▶ Exercise requirements:
Word for word, restate the lines from the top of the records below through the line with "Where is each", both included, with no pictures in the result.

▶ Entries shown:
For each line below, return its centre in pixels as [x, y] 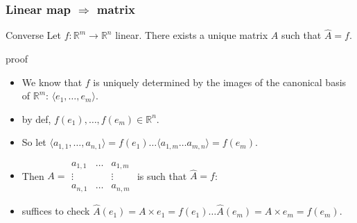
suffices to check [56, 211]
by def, [36, 118]
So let [34, 142]
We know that [52, 82]
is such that [162, 175]
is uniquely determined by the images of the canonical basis [220, 82]
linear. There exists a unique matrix [192, 35]
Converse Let [34, 35]
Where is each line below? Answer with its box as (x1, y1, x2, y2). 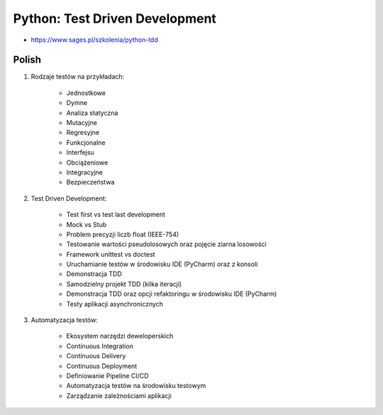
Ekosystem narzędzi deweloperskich (66, 332, 174, 341)
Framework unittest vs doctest (66, 250, 155, 258)
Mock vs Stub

▶ Written solution:
For each line below, return its centre in pixels as [x, y] 
suffices to check [56, 211]
by def, [36, 118]
So let [34, 142]
We know that [52, 82]
is such that [162, 175]
is uniquely determined by the images of the canonical basis [220, 82]
linear. There exists a unique matrix [192, 35]
Converse Let [34, 35]
Where is each line below? Answer with its box as (x1, y1, x2, y2). 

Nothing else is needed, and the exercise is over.